For a week, this South Country Summer Music Program, funded by the Becker/Gambles Music Fund, urges fifth-grade to ninth-grade students to think. About their relationship to the instrument. About what the music says. About the possibilities. Perhaps a career as a musician, an instructor, or just establishing a lifelong love to play for oneself.
South Country offers music programs from K-12; the school provides the instruments.
But the Becker/Gambles Music Fund, a committee under the South Country Education Fund umbrella, provides an extra monetary boost towards an avenue to music.
An upcoming benefit concert—$20 for adults, $10 for students—on Oct. 24 at 7 p.m. by the Voyager Reed Quintet, one of New York City’s premier chamber ensembles, will play an hour program at the Old South Haven Presbyterian Church; a reception is planned after.

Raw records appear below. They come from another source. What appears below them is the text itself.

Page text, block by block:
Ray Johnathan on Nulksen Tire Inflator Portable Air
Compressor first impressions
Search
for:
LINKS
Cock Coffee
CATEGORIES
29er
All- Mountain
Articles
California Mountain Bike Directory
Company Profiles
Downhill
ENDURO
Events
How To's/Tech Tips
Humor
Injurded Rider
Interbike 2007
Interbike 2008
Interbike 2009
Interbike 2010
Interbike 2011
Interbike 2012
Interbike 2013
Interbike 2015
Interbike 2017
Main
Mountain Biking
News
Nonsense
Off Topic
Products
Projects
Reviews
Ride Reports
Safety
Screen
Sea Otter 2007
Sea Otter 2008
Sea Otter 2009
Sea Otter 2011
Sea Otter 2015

The quintet has quite the cachet. Recipients of an Ensemble Forward Grant from Chamber Music America, the quintet has performed at The Juilliard School and at Lincoln Center’s Summer for the City concert series and served as the resident chamber music ensemble for the New Brunswick Chamber Orchestra Playing clarinet (Nikhil Bartolomeo), saxophone (Jarod Apple), oboe (Megan Wojtyla), bassoon (Miguel Posadas), and bass clarinet (Timothy Hanley), a wide variety of music inspires them, particularly that of living composers, jazz and popular music, contemporary classical music, and older works made new to the reed-quintet medium.
Besides the Summer Concert Program, there are other Becker/Gambles music offerings in the mix, including a scholarship program for fourth to 11th graders for weekly music lessons during the summer months and master classes by SUNY Stony Brook, SUNY Fredonia and Tufts University advanced students. And a concert series. The not-for-profit has been doing this since 2002.

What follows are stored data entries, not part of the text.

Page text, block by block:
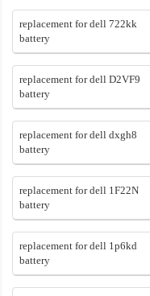
replacement for dell 722kk
battery
replacement for dell D2VF9
battery
replacement for dell dxgh8
battery
replacement for dell 1F22N
battery
replacement for dell 1p6kd
battery
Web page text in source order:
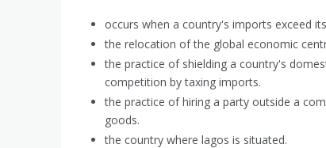
occurs when a country's imports exceed
the relocation of the global economic
the practice of shielding a country's
competition by taxing imports.
the practice of hiring a party outside a
goods.
the country where lagos is situated.
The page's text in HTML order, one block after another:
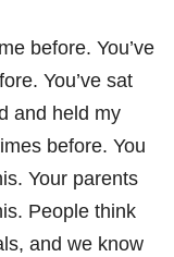
before. You’ve
You’ve sat
and held my
before. You
Your parents
People think
and we know
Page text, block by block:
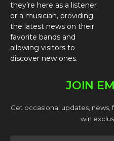
they’re here as a listener
or a musician, providing
the latest news on their
favorite bands and
allowing visitors to
discover new ones.
JOIN
Get occasional updates,
win
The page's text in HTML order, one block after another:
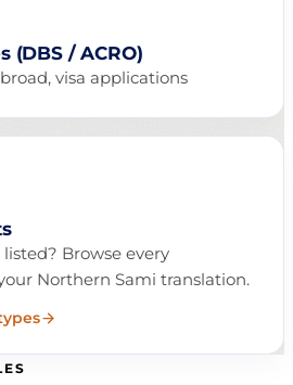
(DBS / ACRO)
visa applications
Browse every
Northern Sami translation.
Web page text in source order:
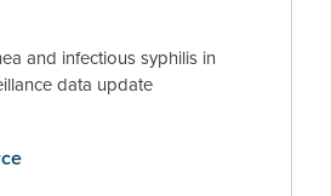
and infectious syphilis in
data update
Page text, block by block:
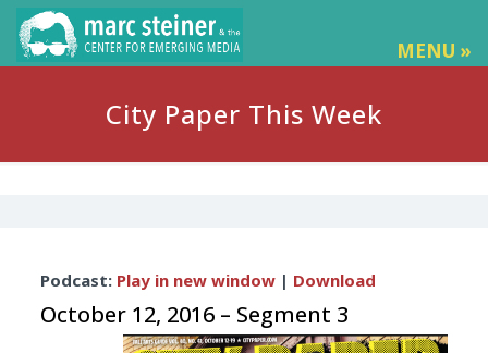
MENU »
City Paper This Week
Player
Podcast: Play in new window| Download
October 12, 2016 – Segment 3
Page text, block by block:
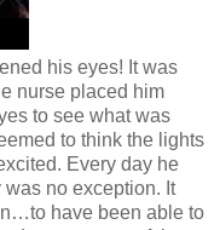
his eyes! It was
nurse placed him
to see what was
to think the lights
Every day he
no exception. It
have been able to
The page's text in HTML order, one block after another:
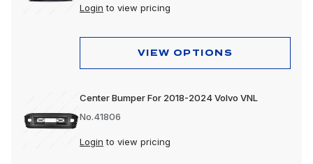
Login to view pricing
VIEW OPTIONS
Center Bumper For 2018-2024 Volvo VNL
No.41806
Login to view pricing
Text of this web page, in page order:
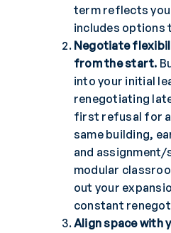
term reflects
includes options
Negotiate
from the start.
into your initial
renegotiating
first refusal for
same building,
and assignment/
modular
out your
constant
Align space with
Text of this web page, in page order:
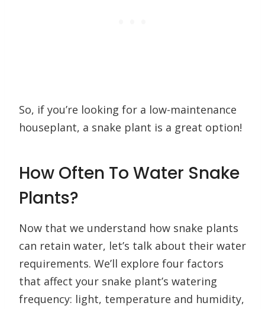
So, if you’re looking for a low-maintenance
houseplant, a snake plant is a great option!
How Often To Water Snake
Plants?
Now that we understand how snake plants
can retain water, let’s talk about their water
requirements. We’ll explore four factors
that affect your snake plant’s watering
frequency: light, temperature and humidity,
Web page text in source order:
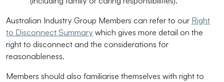
Australian Industry Group Members can refer to our Right
to Disconnect Summary which gives more detail on the
right to disconnect and the considerations for
reasonableness.
Members should also familiarise themselves with right to
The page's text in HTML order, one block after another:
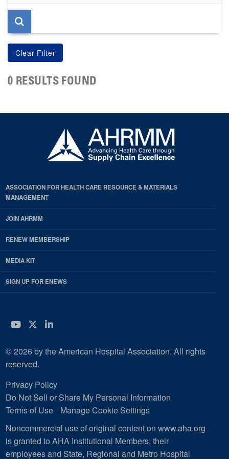
page
0 RESULTS FOUND
ASSOCIATION FOR HEALTH CARE RESOURCE & MATERIALS
MANAGEMENT
JOIN AHRMM
RENEW MEMBERSHIP
MEDIA KIT
SIGN UP FOR ENEWS
YouTube
Twitter
LinkedIn
© 2026 by the American Hospital Association. All rights
reserved.
Privacy Policy
Do Not Sell or Share My Personal Information
Terms of Use
Manage Cookie Settings
Noncommercial use of original content on www.aha.org
is granted to AHA Institutional Members, their
employees and State, Regional and Metro Hospital
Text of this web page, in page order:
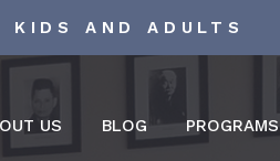
KIDS AND ADULTS
US BLOG PROGRAMS
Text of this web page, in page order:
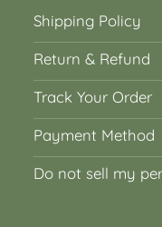
Shipping Policy
Return & Refund
Track Your Order
Payment Method
Do not sell my
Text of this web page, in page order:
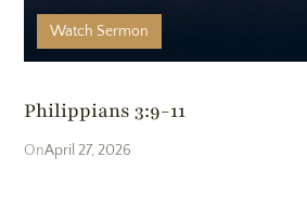
Realm Member Portal
Members Meetings
Blog
Watch Sermon
Philippians 3:9-11
April 27, 2026
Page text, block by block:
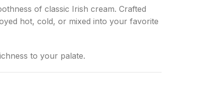
of classic Irish cream. Crafted
hot, cold, or mixed into your favorite
to your palate.
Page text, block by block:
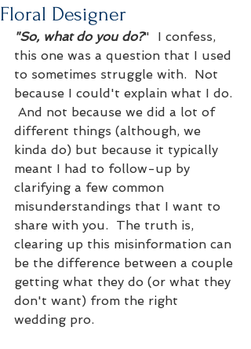
Floral Designer
"So, what do you do?"  I confess,
this one was a question that I used
to sometimes struggle with.  Not
because I could't explain what I do.
And not because we did a lot of
different things (although, we
kinda do) but because it typically
meant I had to follow-up by
clarifying a few common
misunderstandings that I want to
share with you.  The truth is,
clearing up this misinformation can
be the difference between a couple
getting what they do (or what they
don't want) from the right
wedding pro.
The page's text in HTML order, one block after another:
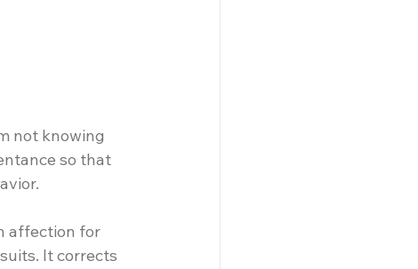
not knowing
so that
affection for
It corrects
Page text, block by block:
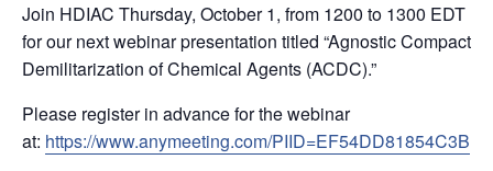
Join HDIAC Thursday, October 1, from 1200 to 1300 EDT
for our next webinar presentation titled “Agnostic Compact
Demilitarization of Chemical Agents (ACDC).”
Please register in advance for the webinar
at: https://www.anymeeting.com/PIID=EF54DD81854C3B
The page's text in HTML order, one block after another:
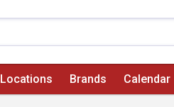
Locations Brands Calendar
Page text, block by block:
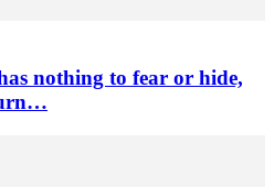
nothing to fear or hide,
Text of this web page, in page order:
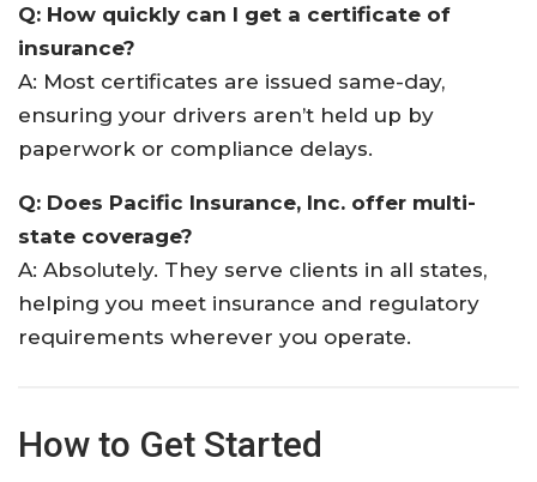
Q: How quickly can I get a certificate of
insurance?
A: Most certificates are issued same-day,
ensuring your drivers aren’t held up by
paperwork or compliance delays.
Q: Does Pacific Insurance, Inc. offer multi-
state coverage?
A: Absolutely. They serve clients in all states,
helping you meet insurance and regulatory
requirements wherever you operate.
How to Get Started
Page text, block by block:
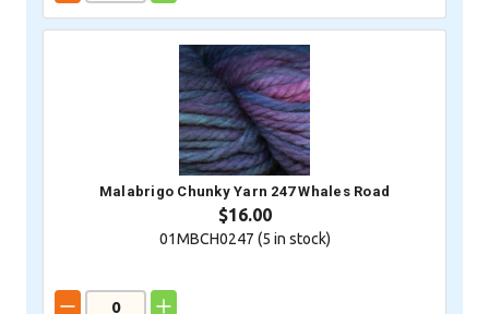
Malabrigo Chunky Yarn 247 Whales Road
$16.00
01MBCH0247 (5 in stock)
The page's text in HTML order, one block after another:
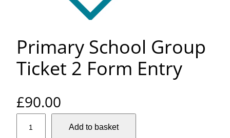
Primary School Group
Ticket 2 Form Entry
£90.00
Add to basket

“We’ll send students to pre-college the summer of their senior years,” said original board member Dava Stravinsky. “We sent a young man to Crane School of Music this summer. It gives students a chance to figure out how they want to progress. Some want to be music educators, some performers. But our programs are offered in the South Country School District and we’re doing things while they are still here.”
Angelina Wasson, district music chair, said that the summer concert program sponsors 10 to 15 students. “From there, they can request their interest in a particular camp, like a violin camp,” Wasson explained.

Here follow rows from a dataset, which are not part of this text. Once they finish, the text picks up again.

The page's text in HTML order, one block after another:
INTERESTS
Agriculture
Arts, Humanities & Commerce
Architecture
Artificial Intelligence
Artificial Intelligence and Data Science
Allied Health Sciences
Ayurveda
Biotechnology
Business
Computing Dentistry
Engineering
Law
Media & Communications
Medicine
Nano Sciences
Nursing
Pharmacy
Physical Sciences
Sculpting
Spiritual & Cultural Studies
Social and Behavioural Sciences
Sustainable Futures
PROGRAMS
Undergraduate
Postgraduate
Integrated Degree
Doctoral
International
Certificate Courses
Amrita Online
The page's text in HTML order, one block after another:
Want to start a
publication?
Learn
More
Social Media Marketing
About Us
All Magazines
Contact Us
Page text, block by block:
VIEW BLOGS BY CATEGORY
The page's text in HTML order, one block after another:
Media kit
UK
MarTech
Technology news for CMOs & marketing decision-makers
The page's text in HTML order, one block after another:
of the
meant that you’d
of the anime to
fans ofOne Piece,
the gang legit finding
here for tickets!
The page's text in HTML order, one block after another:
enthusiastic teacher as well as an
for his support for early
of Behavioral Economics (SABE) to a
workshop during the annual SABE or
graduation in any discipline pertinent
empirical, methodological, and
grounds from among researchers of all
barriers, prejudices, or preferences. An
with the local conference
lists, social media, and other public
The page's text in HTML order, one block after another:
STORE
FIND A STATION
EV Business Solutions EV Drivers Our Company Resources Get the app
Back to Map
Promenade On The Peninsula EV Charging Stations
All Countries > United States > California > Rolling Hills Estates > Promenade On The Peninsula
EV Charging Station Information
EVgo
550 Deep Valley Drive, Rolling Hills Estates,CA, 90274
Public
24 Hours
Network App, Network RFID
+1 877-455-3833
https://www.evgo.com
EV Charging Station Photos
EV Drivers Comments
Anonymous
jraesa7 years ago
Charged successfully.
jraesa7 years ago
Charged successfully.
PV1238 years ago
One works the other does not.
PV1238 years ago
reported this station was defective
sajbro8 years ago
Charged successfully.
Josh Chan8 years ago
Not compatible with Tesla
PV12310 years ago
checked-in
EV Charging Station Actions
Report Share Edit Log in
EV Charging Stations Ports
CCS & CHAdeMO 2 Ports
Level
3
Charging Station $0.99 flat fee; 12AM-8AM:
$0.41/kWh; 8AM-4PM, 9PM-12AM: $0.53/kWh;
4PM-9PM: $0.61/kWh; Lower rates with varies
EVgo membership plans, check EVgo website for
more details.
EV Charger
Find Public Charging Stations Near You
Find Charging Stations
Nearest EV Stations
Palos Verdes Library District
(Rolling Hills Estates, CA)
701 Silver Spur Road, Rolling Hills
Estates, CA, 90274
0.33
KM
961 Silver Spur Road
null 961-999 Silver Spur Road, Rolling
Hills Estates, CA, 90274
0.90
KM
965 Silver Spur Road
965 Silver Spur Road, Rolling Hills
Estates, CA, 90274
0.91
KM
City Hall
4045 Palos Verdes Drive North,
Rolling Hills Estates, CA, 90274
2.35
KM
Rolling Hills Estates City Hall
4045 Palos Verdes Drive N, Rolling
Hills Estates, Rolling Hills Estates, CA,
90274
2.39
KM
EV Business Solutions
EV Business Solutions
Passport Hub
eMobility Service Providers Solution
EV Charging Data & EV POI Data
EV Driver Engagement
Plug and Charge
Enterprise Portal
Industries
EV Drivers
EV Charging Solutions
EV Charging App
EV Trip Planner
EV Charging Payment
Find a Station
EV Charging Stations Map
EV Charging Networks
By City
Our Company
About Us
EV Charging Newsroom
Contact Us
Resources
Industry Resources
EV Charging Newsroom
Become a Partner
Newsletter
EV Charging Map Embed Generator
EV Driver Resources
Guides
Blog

“They make out an application to us,” said Stravinsky. “Some camps are several thousand dollars. Some students apply for individual lessons.”
Wasson, whose primary instrument is the flute, met the Voyager Reed Quintet professionally, thus the connection.
The day of the Voyager Reed Quintet concert will encompass a musical immersion. “They will be in the high school band room,” said original board member Hans Tempel of the sixth, seventh, and eighth-grade bands and orchestras.
Stravinsky added that the Voyager Reed Quintet will be in residency, providing a master class. “It’s not one-on-one instruction, but they’ll go over things like how you start a group,” she said.
Then, the sixth, seventh, and eighth-grade bands and choruses will gather in the middle school for student concert. “So, it will be an educational day and then at night, the benefit concert,” Tempel said.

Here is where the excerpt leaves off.